**WHAT IS EXPECTED**
Where the line with "はすぐに実行可能になるが, [306, 124, 479, 145]" appears below, start writing out lines exactly, and finish with the line with "が終了した後に [115, 331, 214, 352]", which is included; write out nothing else.

BEGIN DATASET

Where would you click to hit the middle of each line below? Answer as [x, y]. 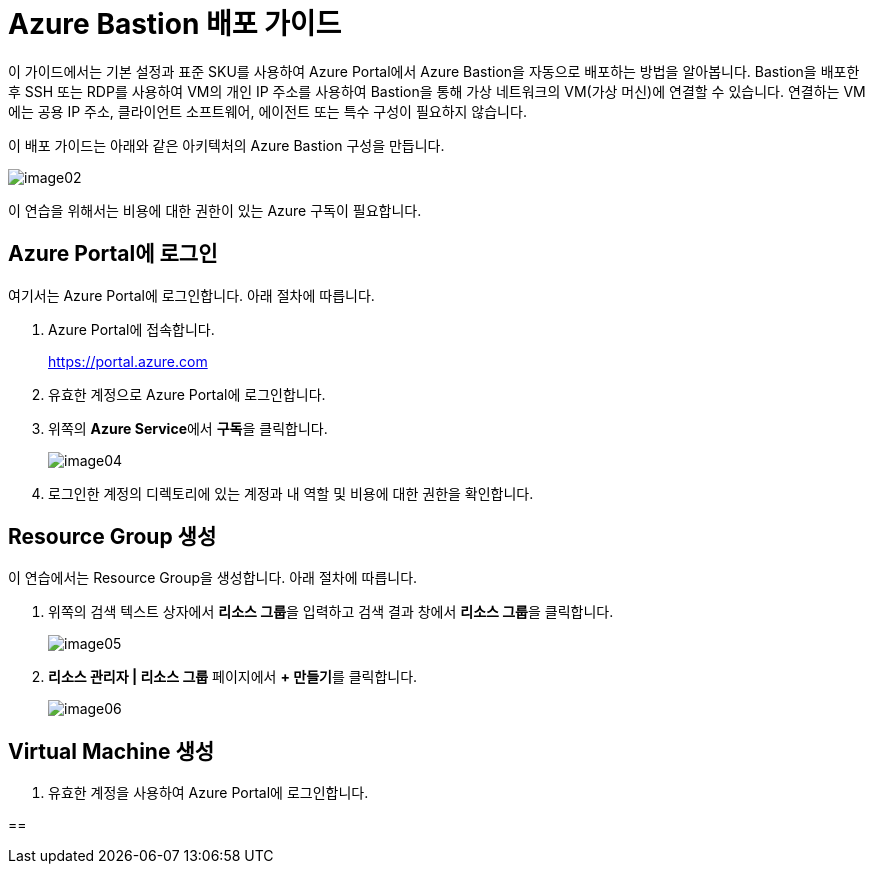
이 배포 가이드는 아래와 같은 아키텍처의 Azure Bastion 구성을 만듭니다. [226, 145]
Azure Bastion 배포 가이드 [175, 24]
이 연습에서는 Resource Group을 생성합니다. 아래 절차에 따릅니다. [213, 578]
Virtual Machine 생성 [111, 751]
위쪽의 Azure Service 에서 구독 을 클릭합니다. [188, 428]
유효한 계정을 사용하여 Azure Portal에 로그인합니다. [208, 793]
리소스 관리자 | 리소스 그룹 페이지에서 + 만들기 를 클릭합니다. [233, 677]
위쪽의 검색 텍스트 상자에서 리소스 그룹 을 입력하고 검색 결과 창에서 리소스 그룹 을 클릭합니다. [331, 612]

END DATASET
BEGIN DATASET

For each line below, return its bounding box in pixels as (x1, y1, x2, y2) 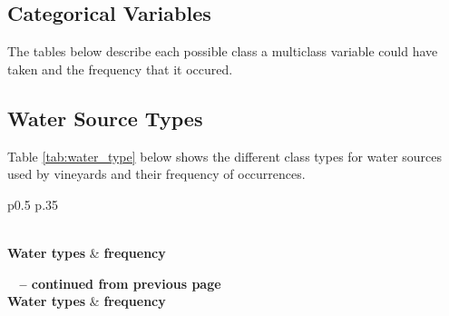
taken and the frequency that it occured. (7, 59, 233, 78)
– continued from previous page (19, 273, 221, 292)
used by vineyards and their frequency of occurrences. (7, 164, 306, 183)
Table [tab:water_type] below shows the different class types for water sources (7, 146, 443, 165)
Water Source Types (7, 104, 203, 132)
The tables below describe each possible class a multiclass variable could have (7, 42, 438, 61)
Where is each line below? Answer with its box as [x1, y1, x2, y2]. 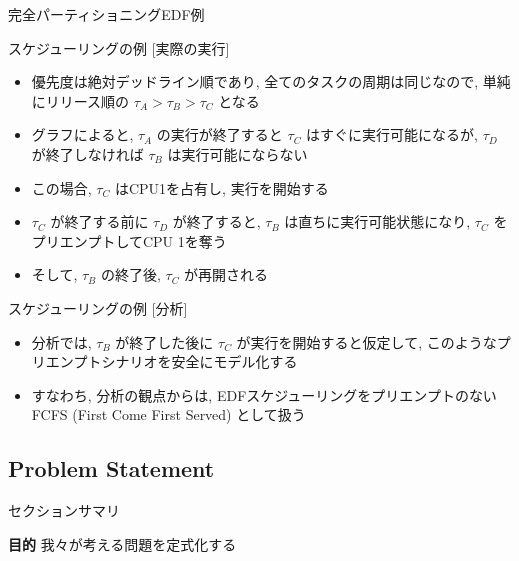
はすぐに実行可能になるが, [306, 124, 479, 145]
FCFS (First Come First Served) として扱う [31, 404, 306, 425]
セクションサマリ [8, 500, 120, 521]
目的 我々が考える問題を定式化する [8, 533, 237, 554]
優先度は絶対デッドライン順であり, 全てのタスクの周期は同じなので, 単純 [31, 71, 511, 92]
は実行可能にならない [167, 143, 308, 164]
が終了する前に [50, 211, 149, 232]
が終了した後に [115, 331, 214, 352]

END DATASET

**EXERCISE OUTPUT**
はすぐに実行可能になるが, [306, 124, 479, 145]
FCFS (First Come First Served) として扱う [31, 404, 306, 425]
セクションサマリ [8, 500, 120, 521]
目的 我々が考える問題を定式化する [8, 533, 237, 554]
優先度は絶対デッドライン順であり, 全てのタスクの周期は同じなので, 単純 [31, 71, 511, 92]
は実行可能にならない [167, 143, 308, 164]
が終了する前に [50, 211, 149, 232]
が終了した後に [115, 331, 214, 352]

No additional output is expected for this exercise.